#### Exercise goal
Please retype the records below exactly, from the first line down to and including the line with "-constacyclic codes, i.e., [230, 560, 377, 581]".
────
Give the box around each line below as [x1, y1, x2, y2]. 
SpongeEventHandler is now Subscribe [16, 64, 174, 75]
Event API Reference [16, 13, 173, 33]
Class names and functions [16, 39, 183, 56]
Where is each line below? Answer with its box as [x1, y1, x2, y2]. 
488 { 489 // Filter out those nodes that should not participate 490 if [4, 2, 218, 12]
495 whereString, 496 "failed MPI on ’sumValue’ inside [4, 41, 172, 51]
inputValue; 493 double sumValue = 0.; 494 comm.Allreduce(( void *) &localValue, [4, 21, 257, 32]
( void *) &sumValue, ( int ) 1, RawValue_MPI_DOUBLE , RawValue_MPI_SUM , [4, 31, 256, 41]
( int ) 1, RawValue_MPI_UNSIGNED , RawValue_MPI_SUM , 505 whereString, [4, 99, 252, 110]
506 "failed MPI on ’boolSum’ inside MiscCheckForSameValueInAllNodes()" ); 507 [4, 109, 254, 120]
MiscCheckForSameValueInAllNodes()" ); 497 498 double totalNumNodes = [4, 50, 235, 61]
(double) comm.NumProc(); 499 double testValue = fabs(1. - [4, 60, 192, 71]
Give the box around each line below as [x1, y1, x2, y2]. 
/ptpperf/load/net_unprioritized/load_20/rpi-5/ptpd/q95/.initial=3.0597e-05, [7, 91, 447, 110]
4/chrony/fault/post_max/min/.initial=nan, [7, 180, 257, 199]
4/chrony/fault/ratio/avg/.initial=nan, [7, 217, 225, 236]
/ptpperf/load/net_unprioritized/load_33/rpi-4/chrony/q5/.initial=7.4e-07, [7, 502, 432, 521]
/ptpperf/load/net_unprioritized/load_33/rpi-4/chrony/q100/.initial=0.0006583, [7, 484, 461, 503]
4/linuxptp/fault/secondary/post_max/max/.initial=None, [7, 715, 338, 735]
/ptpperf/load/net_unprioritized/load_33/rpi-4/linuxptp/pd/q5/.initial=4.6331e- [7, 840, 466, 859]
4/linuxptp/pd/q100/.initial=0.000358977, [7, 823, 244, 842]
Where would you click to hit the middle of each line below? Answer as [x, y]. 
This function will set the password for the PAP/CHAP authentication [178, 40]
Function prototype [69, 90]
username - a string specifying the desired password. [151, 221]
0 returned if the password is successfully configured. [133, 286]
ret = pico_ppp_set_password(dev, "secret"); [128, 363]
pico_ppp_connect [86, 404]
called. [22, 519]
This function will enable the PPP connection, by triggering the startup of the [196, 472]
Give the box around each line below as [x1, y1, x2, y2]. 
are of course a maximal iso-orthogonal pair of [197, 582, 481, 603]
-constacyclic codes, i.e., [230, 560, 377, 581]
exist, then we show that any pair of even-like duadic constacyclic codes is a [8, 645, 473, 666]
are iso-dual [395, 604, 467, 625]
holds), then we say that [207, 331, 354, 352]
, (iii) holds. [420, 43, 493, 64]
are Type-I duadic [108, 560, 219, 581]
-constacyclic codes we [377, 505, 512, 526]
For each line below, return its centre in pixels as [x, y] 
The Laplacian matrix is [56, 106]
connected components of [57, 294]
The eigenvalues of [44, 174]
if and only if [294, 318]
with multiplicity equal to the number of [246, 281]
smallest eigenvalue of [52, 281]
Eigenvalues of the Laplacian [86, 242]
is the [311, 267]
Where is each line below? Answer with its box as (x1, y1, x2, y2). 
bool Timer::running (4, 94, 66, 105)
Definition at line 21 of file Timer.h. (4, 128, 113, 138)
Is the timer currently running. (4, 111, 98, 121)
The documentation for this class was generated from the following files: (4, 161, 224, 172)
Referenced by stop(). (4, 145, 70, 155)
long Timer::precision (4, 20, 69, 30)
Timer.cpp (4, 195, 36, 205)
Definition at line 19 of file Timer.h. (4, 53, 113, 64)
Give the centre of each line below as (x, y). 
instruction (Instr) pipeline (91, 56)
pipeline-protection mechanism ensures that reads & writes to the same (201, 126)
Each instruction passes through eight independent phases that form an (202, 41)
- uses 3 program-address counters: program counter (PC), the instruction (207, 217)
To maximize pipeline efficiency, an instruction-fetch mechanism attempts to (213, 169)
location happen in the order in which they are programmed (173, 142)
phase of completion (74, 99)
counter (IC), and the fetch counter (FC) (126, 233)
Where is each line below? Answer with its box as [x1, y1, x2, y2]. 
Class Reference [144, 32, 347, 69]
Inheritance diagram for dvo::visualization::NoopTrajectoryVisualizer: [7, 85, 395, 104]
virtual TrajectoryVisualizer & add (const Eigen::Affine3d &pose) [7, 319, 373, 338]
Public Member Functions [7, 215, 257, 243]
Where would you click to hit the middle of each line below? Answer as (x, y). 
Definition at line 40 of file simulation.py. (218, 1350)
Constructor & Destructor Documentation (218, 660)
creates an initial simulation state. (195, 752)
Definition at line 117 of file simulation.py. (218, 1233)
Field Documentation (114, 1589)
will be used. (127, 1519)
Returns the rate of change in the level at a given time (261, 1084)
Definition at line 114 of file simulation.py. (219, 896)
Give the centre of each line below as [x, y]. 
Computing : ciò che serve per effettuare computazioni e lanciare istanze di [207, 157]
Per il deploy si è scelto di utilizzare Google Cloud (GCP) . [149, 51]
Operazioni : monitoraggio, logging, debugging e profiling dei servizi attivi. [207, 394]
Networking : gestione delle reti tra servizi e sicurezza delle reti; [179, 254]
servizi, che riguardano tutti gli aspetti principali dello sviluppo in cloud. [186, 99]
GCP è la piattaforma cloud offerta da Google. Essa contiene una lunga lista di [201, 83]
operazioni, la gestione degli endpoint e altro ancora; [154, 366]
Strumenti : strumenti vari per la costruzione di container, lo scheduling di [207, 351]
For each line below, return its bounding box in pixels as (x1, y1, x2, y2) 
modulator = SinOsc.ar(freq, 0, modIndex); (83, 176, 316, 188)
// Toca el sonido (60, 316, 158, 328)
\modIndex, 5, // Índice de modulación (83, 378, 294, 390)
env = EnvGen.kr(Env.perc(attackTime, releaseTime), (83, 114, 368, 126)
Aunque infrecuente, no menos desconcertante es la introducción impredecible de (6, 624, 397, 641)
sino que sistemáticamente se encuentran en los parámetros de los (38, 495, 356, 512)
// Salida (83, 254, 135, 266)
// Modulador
────
#### Output of the task
Give the box around each line below as [x1, y1, x2, y2]. 
SpongeEventHandler is now Subscribe [16, 64, 174, 75]
Event API Reference [16, 13, 173, 33]
Class names and functions [16, 39, 183, 56]
Where is each line below? Answer with its box as [x1, y1, x2, y2]. 
488 { 489 // Filter out those nodes that should not participate 490 if [4, 2, 218, 12]
495 whereString, 496 "failed MPI on ’sumValue’ inside [4, 41, 172, 51]
inputValue; 493 double sumValue = 0.; 494 comm.Allreduce(( void *) &localValue, [4, 21, 257, 32]
( void *) &sumValue, ( int ) 1, RawValue_MPI_DOUBLE , RawValue_MPI_SUM , [4, 31, 256, 41]
( int ) 1, RawValue_MPI_UNSIGNED , RawValue_MPI_SUM , 505 whereString, [4, 99, 252, 110]
506 "failed MPI on ’boolSum’ inside MiscCheckForSameValueInAllNodes()" ); 507 [4, 109, 254, 120]
MiscCheckForSameValueInAllNodes()" ); 497 498 double totalNumNodes = [4, 50, 235, 61]
(double) comm.NumProc(); 499 double testValue = fabs(1. - [4, 60, 192, 71]
Give the box around each line below as [x1, y1, x2, y2]. 
/ptpperf/load/net_unprioritized/load_20/rpi-5/ptpd/q95/.initial=3.0597e-05, [7, 91, 447, 110]
4/chrony/fault/post_max/min/.initial=nan, [7, 180, 257, 199]
4/chrony/fault/ratio/avg/.initial=nan, [7, 217, 225, 236]
/ptpperf/load/net_unprioritized/load_33/rpi-4/chrony/q5/.initial=7.4e-07, [7, 502, 432, 521]
/ptpperf/load/net_unprioritized/load_33/rpi-4/chrony/q100/.initial=0.0006583, [7, 484, 461, 503]
4/linuxptp/fault/secondary/post_max/max/.initial=None, [7, 715, 338, 735]
/ptpperf/load/net_unprioritized/load_33/rpi-4/linuxptp/pd/q5/.initial=4.6331e- [7, 840, 466, 859]
4/linuxptp/pd/q100/.initial=0.000358977, [7, 823, 244, 842]
Where would you click to hit the middle of each line below? Answer as [x, y]. 
This function will set the password for the PAP/CHAP authentication [178, 40]
Function prototype [69, 90]
username - a string specifying the desired password. [151, 221]
0 returned if the password is successfully configured. [133, 286]
ret = pico_ppp_set_password(dev, "secret"); [128, 363]
pico_ppp_connect [86, 404]
called. [22, 519]
This function will enable the PPP connection, by triggering the startup of the [196, 472]
Give the box around each line below as [x1, y1, x2, y2]. 
are of course a maximal iso-orthogonal pair of [197, 582, 481, 603]
-constacyclic codes, i.e., [230, 560, 377, 581]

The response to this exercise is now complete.